The apparently short-lived controversy stemmed from the belief by Ms. McDowell and others, that the movie glamorized Belfort and his associates. Ms. McDowell potently describes her personal experience with this story; how her father, a Belfort associate, ruined many lives, and very nearly ruined hers. The defense is that the movie does not in fact glamorize the Belfort world. The excess is pornographic, the perversion, on both the sexual and basic human level, is, well... see the movie if you want. With a director like Scorsese, there is a lot of energy, and with an actor like DiCaprio there is obvious sex appeal. But this is a guy who we see getting sodomized by a dominatrix, who we see crawling down stairs when unable to walk, and who we see very nearly kill his own daughter in a drug-addled haze. There is some obvious glamour in extreme wealth and I think it is important that this movie shows it, but I find it hard to argue that it glamorizes anything,

As an artistic piece, I think it is too long and gets redundant, but that's up to you.

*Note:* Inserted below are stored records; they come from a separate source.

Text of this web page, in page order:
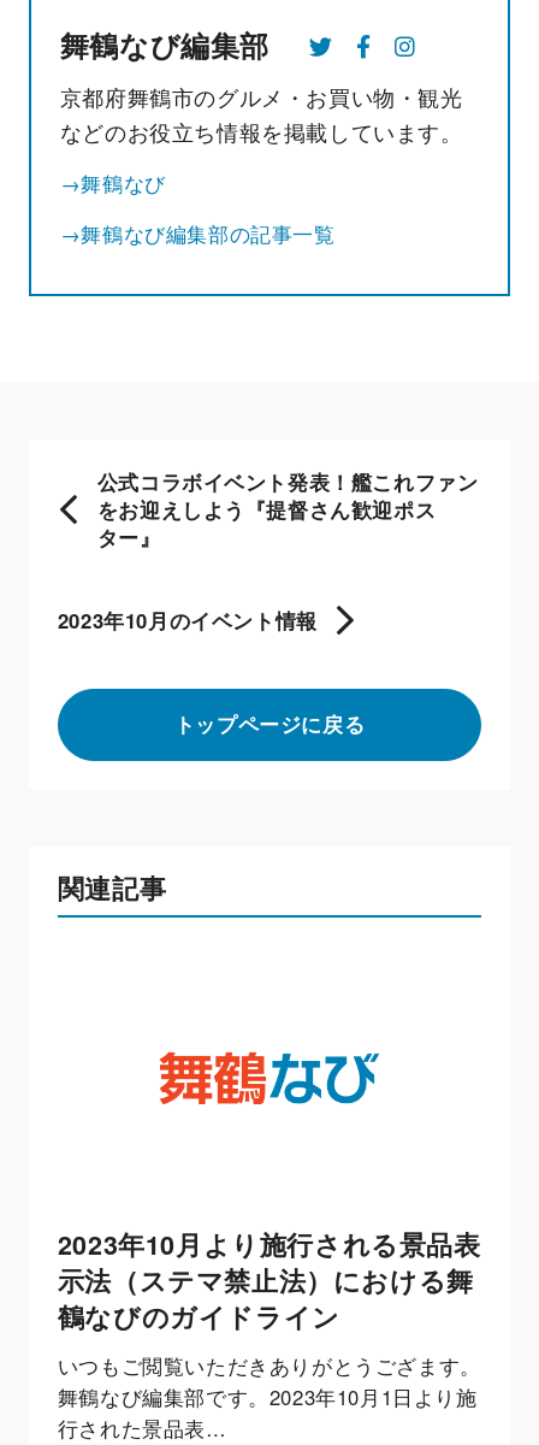
舞鶴なび編集部
京都府舞鶴市のグルメ・お買い物・観光
などのお役立ち情報を掲載しています。
→舞鶴なび
→舞鶴なび編集部の記事一覧
公式コラボイベント発表！艦これファン
をお迎えしよう『提督さん歓迎ポス
ター』
トップページに戻る
2023年10月のイベント情報
関連記事
2023年10月より施行される景品表
示法（ステマ禁止法）における舞
鶴なびのガイドライン
いつもご閲覧いただきありがとうござます。
舞鶴なび編集部です。2023年10月1日より施
行された景品表…

As a social artifact, I think it is doing exactly what it should; telling an important story with a point of view, which then allows us to consider and argue the merits of the subject.

If I were going to devote some time to getting indignant about the message of a current major motion picture, it would not be focused on The Wolf. It would be focused on the movie that AdWeek said is changing the way movies are marketed. For if Jordan Belfort was guilty of taking mediocre stock issues and ramming them down our unsuspecting throats until we cave, what, dear God, is Paramount doing with Ron Burgundy and Anchorman 2?

The fact that the Will Ferrell character has turned our local television channels into 24/7 home shopping networks devoted to selling the Dodge Durango is mildly annoying but not groundbreaking. The fact that he, along with his news team, have appeared on pretty much every single talk show in the first, second, and third world, simply makes me turn off those talk shows that much faster. And the fact that Paramount and Tumblr appear to have conspired to make sure not a mouse click goes by without finding some reference to the movie, may indeed just be modern marketing at its most aggressive. But are we crossing lines when websites like MSN, Yahoo, and yes, The Huffington Post, feature advertisements for the movie prominently on their homepages? Or when the Newseum in Washington features a large, well-publicized Anchorman exhibit? And what to make of CNN, whose news personalities filmed spots in which they spoke about the fictional newsman Ron Burgundy?

Maybe it's just all good clean fun. Just 21st century marketing. Just another example of what passes for news these days and what passes for entertainment. I imagine if I liked the movie better I'd be chuckling right along with everyone at Ron Burgundy riding a tandem bike with Daft Punk. To me, the movie consisted of an excellent premise and some very funny moments (mostly featuring Steve Carell and Kristen Wiig), along with a lot of very flat jokes, an unfathomable and boring third quarter about Ron's blindness and a shark, and a climax which unapologetically ripped off the first movie in a longer and less fresh way. It's not a bad movie. It's just that there are a lot of better ones out there.

Jordan Belfort couldn't make a crappy stock have value. He could just keep talking until you believed him. Paramount is still talking and nobody seems to mind. After all, it's not a crime. I just kind of wish they'd all shut up already.